→ What to do: Repeat the data word for word and skip the pictures.

Extracted records:
------------------------------------------------------------------------

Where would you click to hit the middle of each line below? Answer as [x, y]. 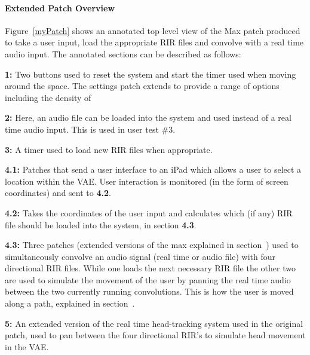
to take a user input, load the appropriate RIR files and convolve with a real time [154, 42]
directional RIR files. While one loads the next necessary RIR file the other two [150, 268]
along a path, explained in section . [70, 303]
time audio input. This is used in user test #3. [90, 129]
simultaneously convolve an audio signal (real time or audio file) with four [140, 256]
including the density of [48, 97]
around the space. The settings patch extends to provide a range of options [142, 86]
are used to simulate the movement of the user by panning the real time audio [148, 279]
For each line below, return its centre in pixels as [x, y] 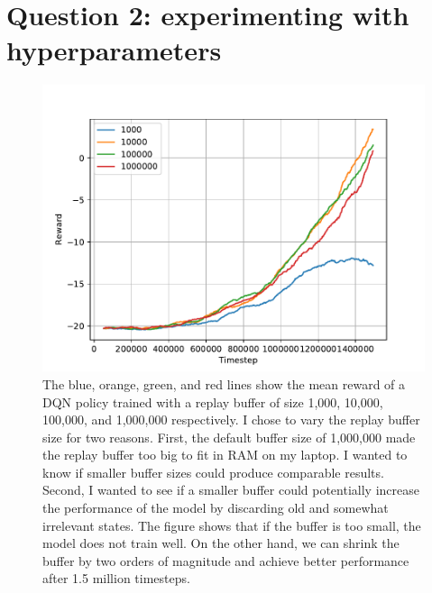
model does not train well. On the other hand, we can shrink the [221, 543]
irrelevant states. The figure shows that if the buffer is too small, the [232, 525]
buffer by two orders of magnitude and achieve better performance [226, 560]
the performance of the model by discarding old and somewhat [216, 508]
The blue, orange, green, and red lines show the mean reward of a [224, 383]
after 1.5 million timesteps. [116, 578]
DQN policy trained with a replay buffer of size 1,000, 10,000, [213, 401]
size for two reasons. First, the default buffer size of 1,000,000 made [229, 437]
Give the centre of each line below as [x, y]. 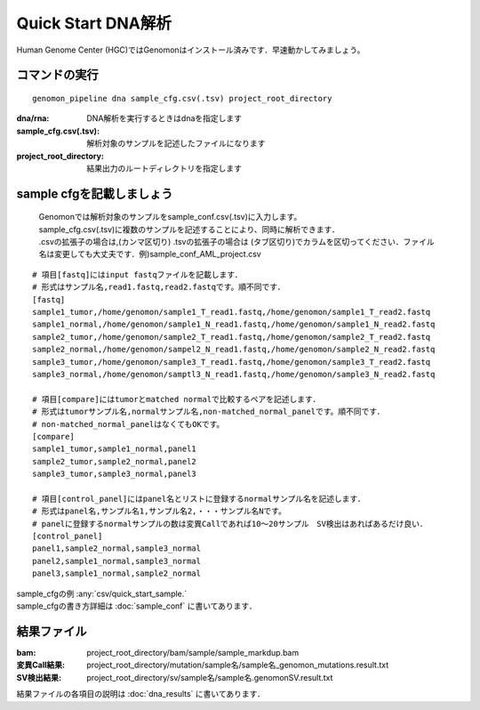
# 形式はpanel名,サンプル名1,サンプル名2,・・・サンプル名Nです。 [159, 511]
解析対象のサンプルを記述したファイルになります [176, 143]
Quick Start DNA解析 [94, 23]
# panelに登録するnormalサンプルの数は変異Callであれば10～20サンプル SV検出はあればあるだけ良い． [230, 524]
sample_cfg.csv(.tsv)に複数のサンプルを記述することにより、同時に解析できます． [189, 229]
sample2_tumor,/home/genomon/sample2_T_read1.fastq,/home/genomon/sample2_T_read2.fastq [232, 337]
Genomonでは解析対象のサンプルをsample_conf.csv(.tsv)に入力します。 [170, 217]
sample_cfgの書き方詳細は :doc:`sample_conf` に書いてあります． [136, 606]
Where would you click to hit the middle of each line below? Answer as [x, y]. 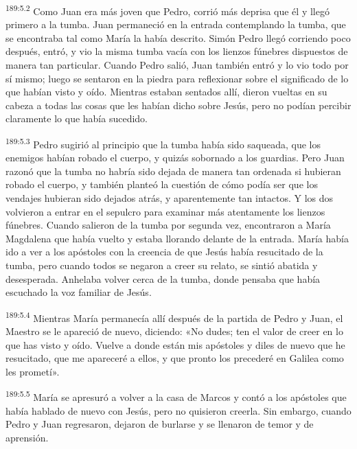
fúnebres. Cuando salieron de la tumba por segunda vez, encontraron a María [168, 225]
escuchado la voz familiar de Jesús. [79, 292]
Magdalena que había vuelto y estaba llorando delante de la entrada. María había [177, 238]
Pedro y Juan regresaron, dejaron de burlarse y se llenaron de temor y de [160, 424]
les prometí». [33, 371]
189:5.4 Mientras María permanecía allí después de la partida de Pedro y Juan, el [174, 316]
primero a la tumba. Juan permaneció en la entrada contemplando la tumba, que [176, 24]
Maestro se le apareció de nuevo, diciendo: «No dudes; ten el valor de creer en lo [174, 331]
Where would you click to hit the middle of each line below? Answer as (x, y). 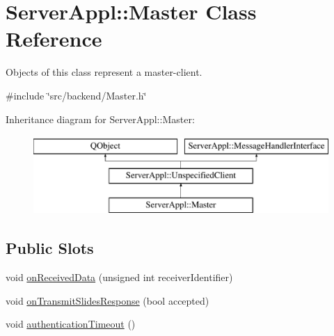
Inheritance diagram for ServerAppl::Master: (100, 119)
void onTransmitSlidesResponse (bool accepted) (108, 300)
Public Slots (50, 248)
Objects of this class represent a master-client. (104, 72)
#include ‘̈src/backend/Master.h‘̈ (76, 95)
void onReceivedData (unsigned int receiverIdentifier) (119, 277)
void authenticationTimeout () (71, 324)
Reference (54, 39)
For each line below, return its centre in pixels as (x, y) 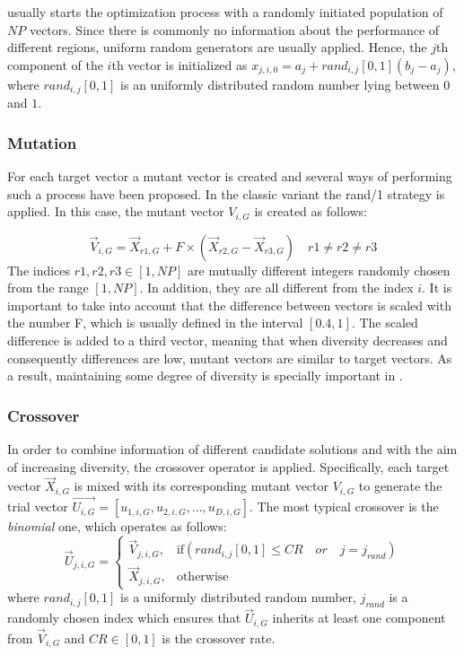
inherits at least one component (359, 618)
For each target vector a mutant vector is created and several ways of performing (230, 176)
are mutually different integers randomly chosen (319, 270)
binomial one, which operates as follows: (117, 526)
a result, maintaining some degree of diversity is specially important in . (205, 376)
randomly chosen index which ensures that (124, 618)
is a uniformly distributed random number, (238, 597)
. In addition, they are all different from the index (276, 288)
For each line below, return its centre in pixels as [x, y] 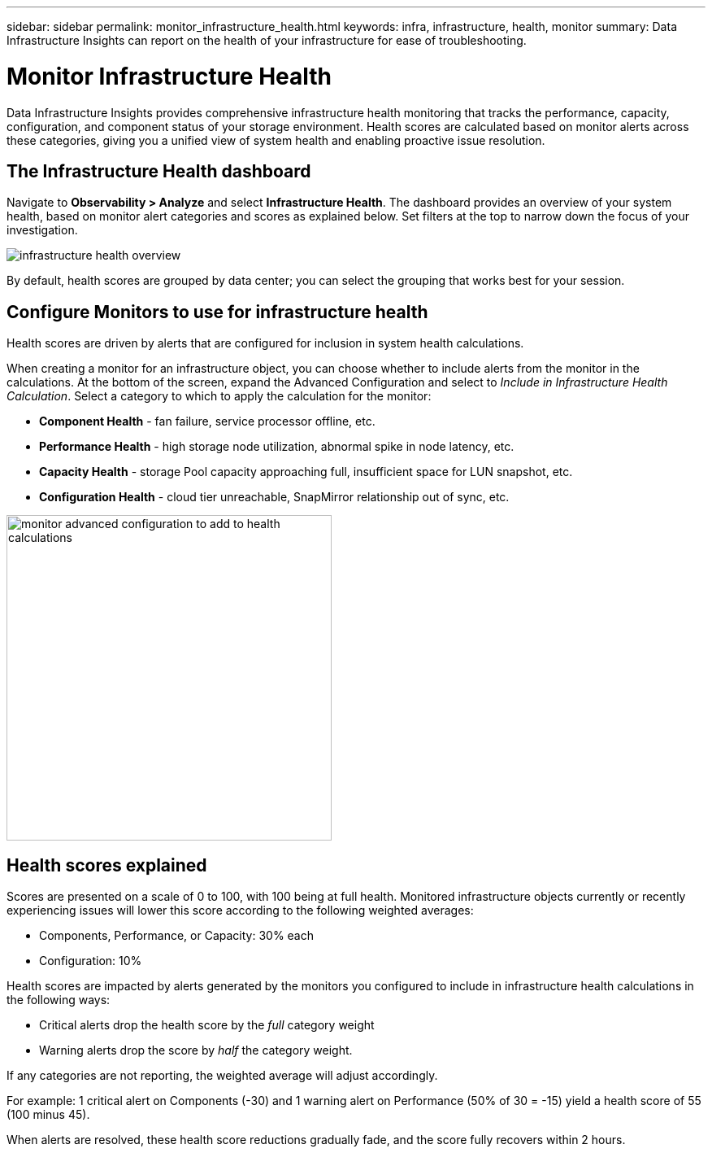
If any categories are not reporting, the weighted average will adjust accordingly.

------------------------------------------------------------------------

→ Output of the exercise:
Where would you click to hit the middle of each line below? Answer as [x, y]. 
to take a user input, load the appropriate RIR files and convolve with a real time [154, 42]
directional RIR files. While one loads the next necessary RIR file the other two [150, 268]
along a path, explained in section . [70, 303]
time audio input. This is used in user test #3. [90, 129]
simultaneously convolve an audio signal (real time or audio file) with four [140, 256]
including the density of [48, 97]
around the space. The settings patch extends to provide a range of options [142, 86]
are used to simulate the movement of the user by panning the real time audio [148, 279]
For each line below, return its centre in pixels as [x, y] 
model does not train well. On the other hand, we can shrink the [221, 543]
irrelevant states. The figure shows that if the buffer is too small, the [232, 525]
buffer by two orders of magnitude and achieve better performance [226, 560]
the performance of the model by discarding old and somewhat [216, 508]
The blue, orange, green, and red lines show the mean reward of a [224, 383]
after 1.5 million timesteps. [116, 578]
DQN policy trained with a replay buffer of size 1,000, 10,000, [213, 401]
size for two reasons. First, the default buffer size of 1,000,000 made [229, 437]
Give the centre of each line below as [x, y]. 
# 形式はpanel名,サンプル名1,サンプル名2,・・・サンプル名Nです。 [159, 511]
解析対象のサンプルを記述したファイルになります [176, 143]
Quick Start DNA解析 [94, 23]
# panelに登録するnormalサンプルの数は変異Callであれば10～20サンプル SV検出はあればあるだけ良い． [230, 524]
sample_cfg.csv(.tsv)に複数のサンプルを記述することにより、同時に解析できます． [189, 229]
sample2_tumor,/home/genomon/sample2_T_read1.fastq,/home/genomon/sample2_T_read2.fastq [232, 337]
Genomonでは解析対象のサンプルをsample_conf.csv(.tsv)に入力します。 [170, 217]
sample_cfgの書き方詳細は :doc:`sample_conf` に書いてあります． [136, 606]
Where would you click to hit the middle of each line below? Answer as [x, y]. 
fúnebres. Cuando salieron de la tumba por segunda vez, encontraron a María [168, 225]
escuchado la voz familiar de Jesús. [79, 292]
Magdalena que había vuelto y estaba llorando delante de la entrada. María había [177, 238]
Pedro y Juan regresaron, dejaron de burlarse y se llenaron de temor y de [160, 424]
les prometí». [33, 371]
189:5.4 Mientras María permanecía allí después de la partida de Pedro y Juan, el [174, 316]
primero a la tumba. Juan permaneció en la entrada contemplando la tumba, que [176, 24]
Maestro se le apareció de nuevo, diciendo: «No dudes; ten el valor de creer en lo [174, 331]
Where would you click to hit the middle of each line below? Answer as (x, y). 
Inheritance diagram for ServerAppl::Master: (100, 119)
void onTransmitSlidesResponse (bool accepted) (108, 300)
Public Slots (50, 248)
Objects of this class represent a master-client. (104, 72)
#include ‘̈src/backend/Master.h‘̈ (76, 95)
void onReceivedData (unsigned int receiverIdentifier) (119, 277)
void authenticationTimeout () (71, 324)
Reference (54, 39)
For each line below, return its centre in pixels as (x, y) 
inherits at least one component (359, 618)
For each target vector a mutant vector is created and several ways of performing (230, 176)
are mutually different integers randomly chosen (319, 270)
binomial one, which operates as follows: (117, 526)
a result, maintaining some degree of diversity is specially important in . (205, 376)
randomly chosen index which ensures that (124, 618)
is a uniformly distributed random number, (238, 597)
. In addition, they are all different from the index (276, 288)
For each line below, return its centre in pixels as [x, y] 
If any categories are not reporting, the weighted average will adjust accordingly.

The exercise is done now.